Domande Frequenti

Lo chiamo o non lo chiamo?

Quante volte hai composto il numero dello psicologo e sei stato incerto se premere il pulsante che avrebbe dato avvio alla telefonata?

Il dubbio è del tutto comprensibile: in Italia la figura dello psicologo è investita ancora dal pregiudizio che lo accosta alle malattie mentali, allo strizzacervelli che cura i “matti” come nei primi del ‘900.

Questa è solo una parte della realtà, anzi, la più marginale.
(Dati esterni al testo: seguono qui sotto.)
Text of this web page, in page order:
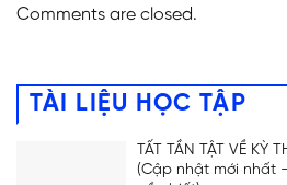
Comments are closed.
TÀI LIỆU HỌC TẬP
TẤT TẦN TẬT VỀ KỲ
(Cập nhật mới nhất
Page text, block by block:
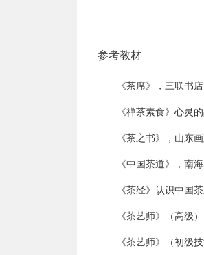
参考教材
《茶席》，三联书
《禅茶素食》心灵
《茶之书》，山东
《中国茶道》，南
《茶经》认识中国
《茶艺师》（高级
《茶艺师》（初级
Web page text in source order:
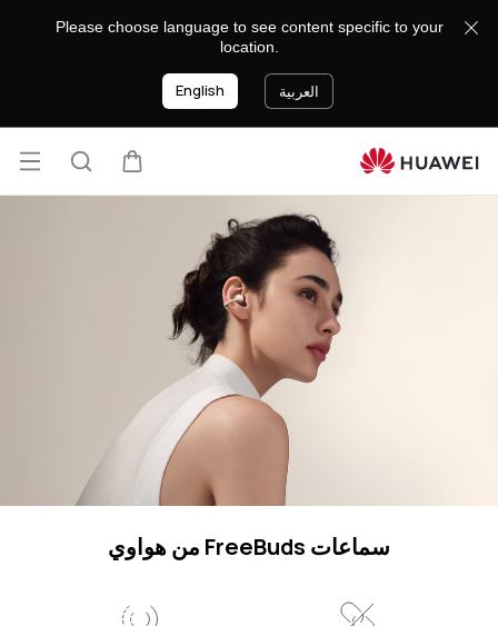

Negli ultimi decenni la società ha avuto una rapida evoluzione con conseguenze sulla popolazione in termini di adattamento e stress; la ricchezza di stimolazioni esterne (smartphone, televisione, socialnetwork) ha allontanato subliminalmente le persone da se stesse portandole a rivolgere lo sguardo all’esterno, alle distrazioni, fino al punto di perdere la strada, di perdere se stesse. Da qui il proliferare di libri, corsi, seminari, coach e quant’altro sulla crescita personale e sulla comunicazione: è evidente il bisogno crescente di ri-trovarsi, di ri-trovare il senso alla propria esistenza di ri-appropriarsi di se stessi, della propria intimità ed unicità.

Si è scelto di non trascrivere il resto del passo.